==== The data

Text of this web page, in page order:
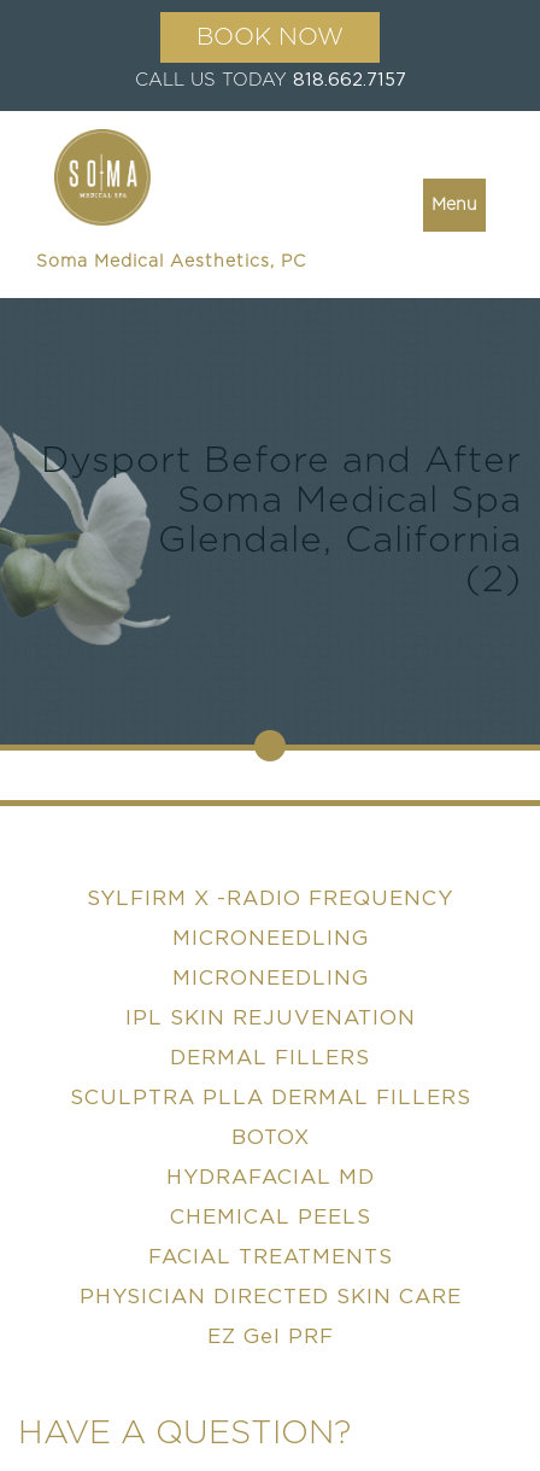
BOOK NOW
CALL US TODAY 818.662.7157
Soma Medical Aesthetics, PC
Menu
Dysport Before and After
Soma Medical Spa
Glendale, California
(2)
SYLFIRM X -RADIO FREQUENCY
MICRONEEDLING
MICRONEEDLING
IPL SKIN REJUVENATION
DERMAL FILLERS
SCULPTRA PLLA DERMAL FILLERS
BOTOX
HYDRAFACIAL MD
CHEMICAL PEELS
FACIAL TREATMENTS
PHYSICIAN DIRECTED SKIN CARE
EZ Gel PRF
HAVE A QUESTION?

========

-- Work order --
Identify the lines in the entries above that contain "DERMAL", then copy them out.

-- Answer for this exercise --
DERMAL FILLERS
SCULPTRA PLLA DERMAL FILLERS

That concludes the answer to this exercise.